Little by little, the world's easily found and easily produced petroleum energy reserves are becoming exhausted. Consequently, to continue to meet the world's growing energy needs, ways must be found to locate and produce much less accessible and less desirable petroleum sources. Wells are now routinely drilled to depths which, only a few decades ago, were unimagined. Ways are being found to utilize and economically produce reserves previously thought to be unproducible (e.g., extremely high temperature, high pressure, corrosive, sour, and so forth). Secondary and tertiary recovery methods are being developed to recover residual oil from older wells once thought to be depleted after primary recovery methods had been exhausted.
Some crude oils (or, more broadly, reservoir fluids) have a low viscosity and are relatively easy to pump from the underground reservoir. Others have a very high viscosity even at reservoir conditions.
Sucker rod pumps may be utilized to lift viscous crude oils, but in many fields, sucker rod pumps cannot be used.
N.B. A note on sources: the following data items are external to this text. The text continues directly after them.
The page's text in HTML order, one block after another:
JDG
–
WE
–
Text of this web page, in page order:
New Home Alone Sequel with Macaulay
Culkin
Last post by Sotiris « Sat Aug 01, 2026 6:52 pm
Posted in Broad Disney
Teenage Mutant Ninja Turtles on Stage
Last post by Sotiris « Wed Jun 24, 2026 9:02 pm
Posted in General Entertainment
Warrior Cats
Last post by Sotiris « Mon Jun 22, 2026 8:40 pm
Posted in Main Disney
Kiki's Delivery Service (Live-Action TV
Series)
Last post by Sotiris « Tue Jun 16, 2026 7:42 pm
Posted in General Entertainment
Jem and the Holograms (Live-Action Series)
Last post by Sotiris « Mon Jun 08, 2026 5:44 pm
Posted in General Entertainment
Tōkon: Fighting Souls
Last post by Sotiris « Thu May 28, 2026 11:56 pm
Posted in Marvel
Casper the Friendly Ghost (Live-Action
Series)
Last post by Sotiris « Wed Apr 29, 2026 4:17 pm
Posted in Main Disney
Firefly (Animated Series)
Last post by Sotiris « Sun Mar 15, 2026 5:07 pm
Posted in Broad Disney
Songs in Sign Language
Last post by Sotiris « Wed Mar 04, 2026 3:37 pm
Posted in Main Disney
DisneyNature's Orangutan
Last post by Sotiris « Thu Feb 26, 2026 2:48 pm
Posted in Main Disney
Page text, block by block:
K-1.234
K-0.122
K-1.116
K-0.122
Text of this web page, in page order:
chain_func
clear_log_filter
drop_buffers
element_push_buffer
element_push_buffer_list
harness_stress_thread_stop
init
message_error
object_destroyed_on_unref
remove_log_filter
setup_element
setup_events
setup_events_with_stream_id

For example, sucker rod pumps are not feasible in highly deviated wells. In many fields, limited surface rights make sucker rod pumps unfeasible. Offshore production must be accomplished from platforms which are expensive and have limited space available for pumping units.
Electrical submersible pumps are often used when sucker rod pumps are not feasible, but electrical submersible pumps can only pump crude oils of a viscosity of about 200 cs or less. This represents crude oils having API gravities of greater than about 12.degree. API.
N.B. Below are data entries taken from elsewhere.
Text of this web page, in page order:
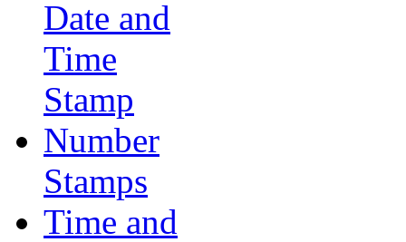
Date and
Time
Stamp
Number
Stamps
Time and
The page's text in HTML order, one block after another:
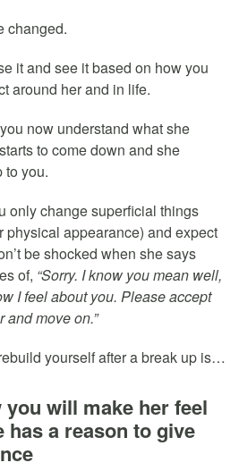
changed.
it and see it based on how you
around her and in life.
now understand what she
to come down and she
to you.
only change superficial things
physical appearance) and expect
be shocked when she says
of, “Sorry. I know you mean well,
I feel about you. Please accept
move on.”
yourself after a break up is…
will make her feel
has a reason to give
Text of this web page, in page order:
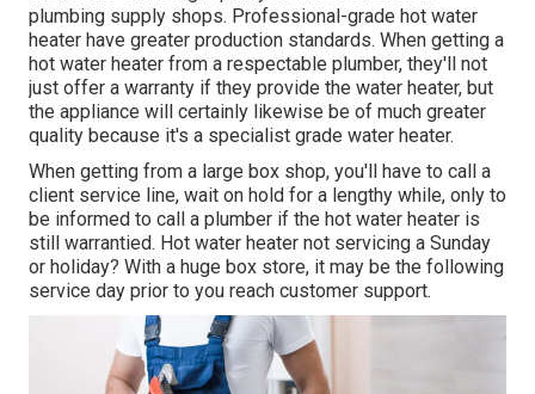
plumbing supply shops. Professional-grade hot water
heater have greater production standards. When getting a
hot water heater from a respectable plumber, they'll not
just offer a warranty if they provide the water heater, but
the appliance will certainly likewise be of much greater
quality because it's a specialist grade water heater.
When getting from a large box shop, you'll have to call a
client service line, wait on hold for a lengthy while, only to
be informed to call a plumber if the hot water heater is
still warrantied. Hot water heater not servicing a Sunday
or holiday? With a huge box store, it may be the following
service day prior to you reach customer support.
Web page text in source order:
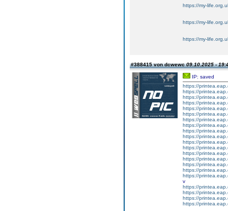
https://my-
https://my-
https://my-
#388415 von dcwewc09.10.2025 -
IP: saved
https://
https://
https://
https://
https://
https://
https://
https://
https://
https://
https://
https://
https://
https://
https://
https://
https://
v
https://
https://
https://
https://
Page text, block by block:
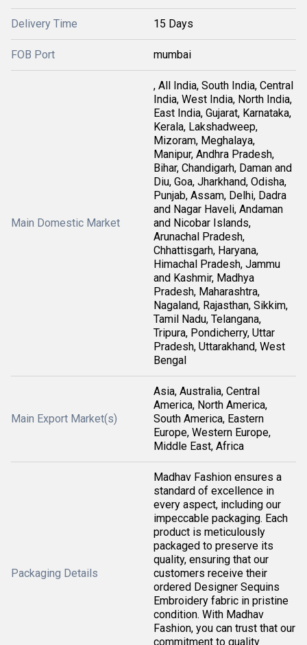
Delivery Time 15 Days
FOB Port mumbai
Main Domestic Market
, All India, South India, Central
India, West India, North India,
East India, Gujarat, Karnataka,
Kerala, Lakshadweep,
Mizoram, Meghalaya,
Manipur, Andhra Pradesh,
Bihar, Chandigarh, Daman and
Diu, Goa, Jharkhand, Odisha,
Punjab, Assam, Delhi, Dadra
and Nagar Haveli, Andaman
and Nicobar Islands,
Arunachal Pradesh,
Chhattisgarh, Haryana,
Himachal Pradesh, Jammu
and Kashmir, Madhya
Pradesh, Maharashtra,
Nagaland, Rajasthan, Sikkim,
Tamil Nadu, Telangana,
Tripura, Pondicherry, Uttar
Pradesh, Uttarakhand, West
Bengal
Main Export Market(s)
Asia, Australia, Central
America, North America,
South America, Eastern
Europe, Western Europe,
Middle East, Africa
Packaging Details
Madhav Fashion ensures a
standard of excellence in
every aspect, including our
impeccable packaging. Each
product is meticulously
packaged to preserve its
quality, ensuring that our
customers receive their
ordered Designer Sequins
Embroidery fabric in pristine
condition. With Madhav
Fashion, you can trust that our
commitment to quality
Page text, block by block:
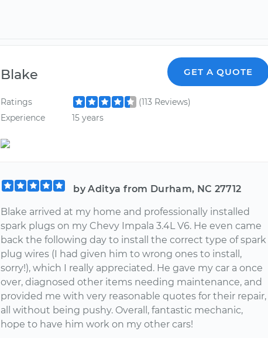
Blake GET A QUOTE
Ratings
(113 Reviews)
Experience
15 years
by Aditya from Durham, NC 27712
Blake arrived at my home and professionally installed
spark plugs on my Chevy Impala 3.4L V6. He even came
back the following day to install the correct type of spark
plug wires (I had given him to wrong ones to install,
sorry!), which I really appreciated. He gave my car a once
over, diagnosed other items needing maintenance, and
provided me with very reasonable quotes for their repair,
all without being pushy. Overall, fantastic mechanic,
hope to have him work on my other cars!
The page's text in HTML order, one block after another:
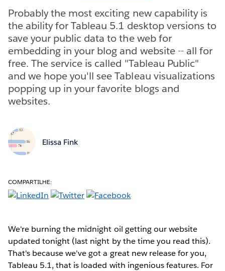
Probably the most exciting new capability is
the ability for Tableau 5.1 desktop versions to
save your public data to the web for
embedding in your blog and website -- all for
free. The service is called "Tableau Public"
and we hope you'll see Tableau visualizations
popping up in your favorite blogs and
websites.
Elissa Fink
COMPARTILHE:
We're burning the midnight oil getting our website
updated tonight (last night by the time you read this).
That's because we've got a great new release for you,
Tableau 5.1, that is loaded with ingenious features. For
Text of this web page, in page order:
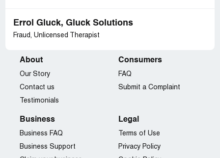
Errol Gluck, Gluck Solutions
Fraud, Unlicensed Therapist
About
Our Story
Contact us
Testimonials
Consumers
FAQ
Submit a Complaint
Business
Business FAQ
Business Support
Legal
Terms of Use
Privacy Policy
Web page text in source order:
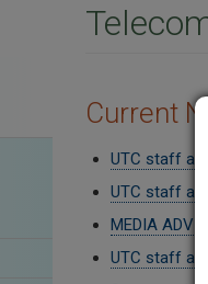
Current
UTC staff
UTC staff
MEDIA
UTC staff
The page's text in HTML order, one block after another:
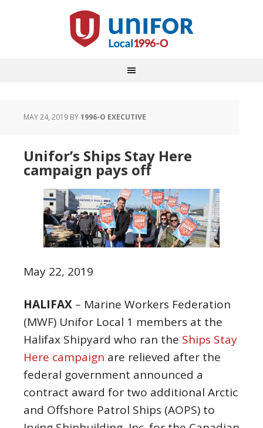
MAY 24, 2019 BY1996-O EXECUTIVE
Unifor’s Ships Stay Here
campaign pays off
May 22, 2019
HALIFAX – Marine Workers Federation
(MWF) Unifor Local 1 members at the
Halifax Shipyard who ran the Ships Stay
Here campaign are relieved after the
federal government announced a
contract award for two additional Arctic
and Offshore Patrol Ships (AOPS) to
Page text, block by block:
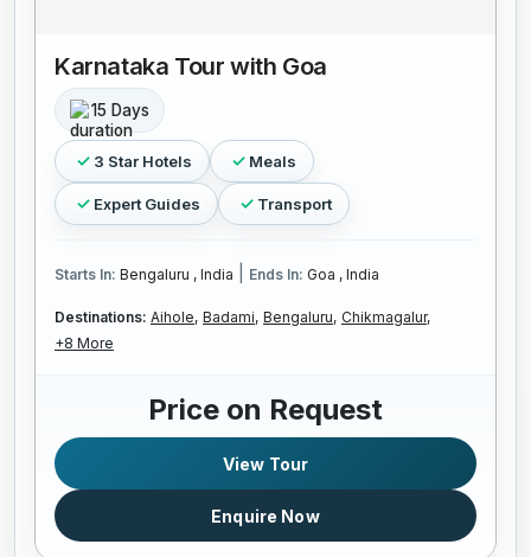
Karnataka Tour with Goa
15 Days
3 Star Hotels Meals
Expert Guides Transport
Starts In: Bengaluru , India Ends In: Goa , India
Destinations: Aihole, Badami, Bengaluru, Chikmagalur,
+8 More
Price on Request
View Tour
Enquire Now
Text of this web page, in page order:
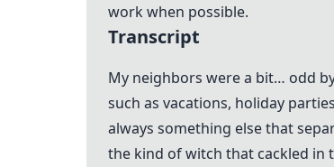
work when possible.
Transcript
My neighbors were a bit… odd
such as vacations, holiday
always something else that
the kind of witch that cackled in

U.S. Pat. Nos. 4,832,127 and 4,749,034 disclose apparatus and processes to produce viscous crude oils from wellbores utilizing electrical submersible pumps. These inventions mix water with the crude oil at relatively high shear rates to force an emulsion to form at the inlet to the pump. The emulsion has an effective viscosity less than the viscosity of the crude oil. These inventions make it possible to produce oils otherwise not producible by electrical submersible pumps, but an excessive amount of water injection is required. For example, the process of U.S. Pat. No. '127 utilizes from 300 to 1,200 barrels a day of water to produce about 225 barrels a day of oil. This excessive amount of water results in larger pumps, motors, and surface separation equipment. Further, because an emulsion is created, surface separation equipment must be capable of breaking the emulsion.
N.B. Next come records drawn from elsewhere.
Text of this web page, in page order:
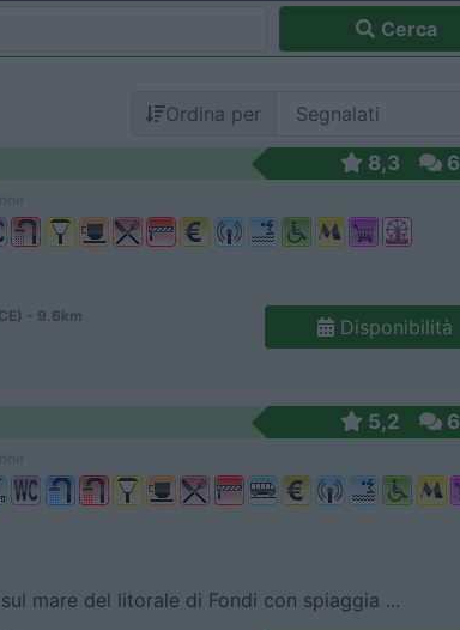
Cerca
Ordina per
8,3 6
- 9.6km
Disponibilità
5,2 6
mare del litorale di Fondi con spiaggia ...
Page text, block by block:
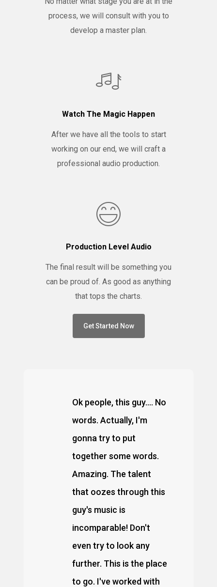
process, we will consult with you to
develop a master plan.
Watch The Magic Happen
After we have all the tools to start
working on our end, we will craft a
professional audio production.
Production Level Audio
The final result will be something you
can be proud of. As good as anything
that tops the charts.
Get Started Now
Ok people, this guy.... No
words. Actually, I'm
gonna try to put
together some words.
Amazing. The talent
that oozes through this
guy's music is
incomparable! Don't
even try to look any
further. This is the place
to go. I've worked with
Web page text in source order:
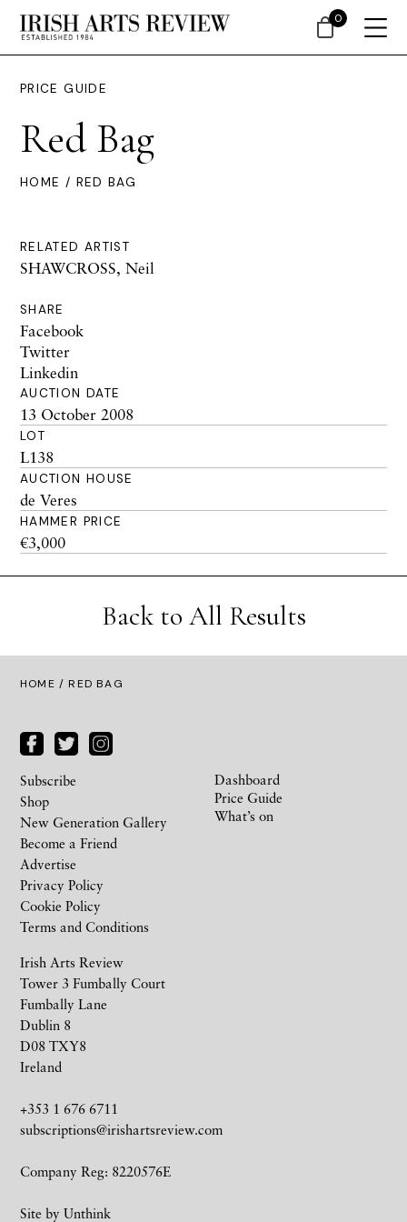
PRICE GUIDE
Red Bag
HOME / RED BAG
RELATED ARTIST
SHAWCROSS, Neil
SHARE
Facebook
Twitter
Linkedin
AUCTION DATE
13 October 2008
LOT
L138
AUCTION HOUSE
de Veres
HAMMER PRICE
€3,000
Back to All Results
HOME / RED BAG
Irish Arts Review
Tower 3 Fumbally Court
Fumbally Lane
Dublin 8
D08 TXY8
Ireland
+353 1 676 6711
subscriptions@irishartsreview.com
Company Reg: 8220576E
Site by Unthink
Subscribe
Shop
New Generation Gallery
Become a Friend
Advertise
Privacy Policy
Cookie Policy
Terms and Conditions
Dashboard
Price Guide
What’s on
0
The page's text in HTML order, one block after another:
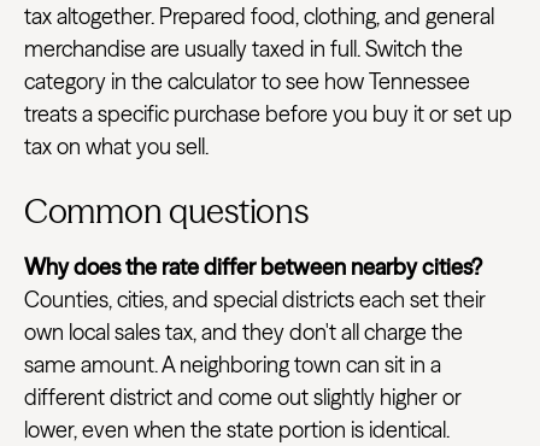
tax altogether. Prepared food, clothing, and general
merchandise are usually taxed in full. Switch the
category in the calculator to see how Tennessee
treats a specific purchase before you buy it or set up
tax on what you sell.
Common questions
Why does the rate differ between nearby cities?
Counties, cities, and special districts each set their
own local sales tax, and they don't all charge the
same amount. A neighboring town can sit in a
different district and come out slightly higher or
lower, even when the state portion is identical.
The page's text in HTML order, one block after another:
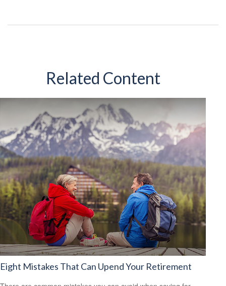
Related Content
Eight Mistakes That Can Upend Your Retirement

Methods to establish core flow in pipelines are disclosed in, for example, U.S. Pat. Nos. 3,886,971, 3,977,469, 4,047,539, 4,745,937, and 4,753,261. These processes establish a core flow of a viscous fluid within a core of a less viscous fluid in order to reduce the pressure drop in the pipeline. An apparatus and process to consistently create core flow in an inlet to a submersible electric pump is not taught or suggested in these references. Further, these references do not teach or suggest that the significant problems encountered by electric submersible pumps in pumping viscous oils, i.e., motor cooling and low pump efficiencies, can be overcome by establishing core flow at the inlet of the electrical submersible pump. It is not uncommon, therefore, for example in California, to find wells with considerable quantities of valuable crude which have nevertheless not been producible because it was too expensive to produce the viscous crude.
It is therefore an object of the present invention to provide a method and an apparatus to lift viscous oils from wellbores while injecting water at a rate less than about 25 percent by weight of the total flow rate. It is a further object to provide a process and an apparatus which utilizes an electrical submersible pump to lift viscous oils from wellbores and results in electrical motor temperature rises of less than about 20.degree. F., and pump efficiencies of greater than about 50 percent pump efficiency and greater than about 80 percent of the pump water efficiency.